**What needs to be done**.
Search the records for the word "classes". Copy every line where it appears.

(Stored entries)

━━━━

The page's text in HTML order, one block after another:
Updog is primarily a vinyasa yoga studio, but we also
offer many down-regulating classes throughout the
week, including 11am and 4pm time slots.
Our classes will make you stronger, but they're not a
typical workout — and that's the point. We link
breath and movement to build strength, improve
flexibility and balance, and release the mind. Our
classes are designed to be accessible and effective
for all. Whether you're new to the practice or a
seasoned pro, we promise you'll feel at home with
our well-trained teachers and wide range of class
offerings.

━━━━

**Result of this task**.
offer many down-regulating classes throughout the
Our classes will make you stronger, but they're not a
classes are designed to be accessible and effective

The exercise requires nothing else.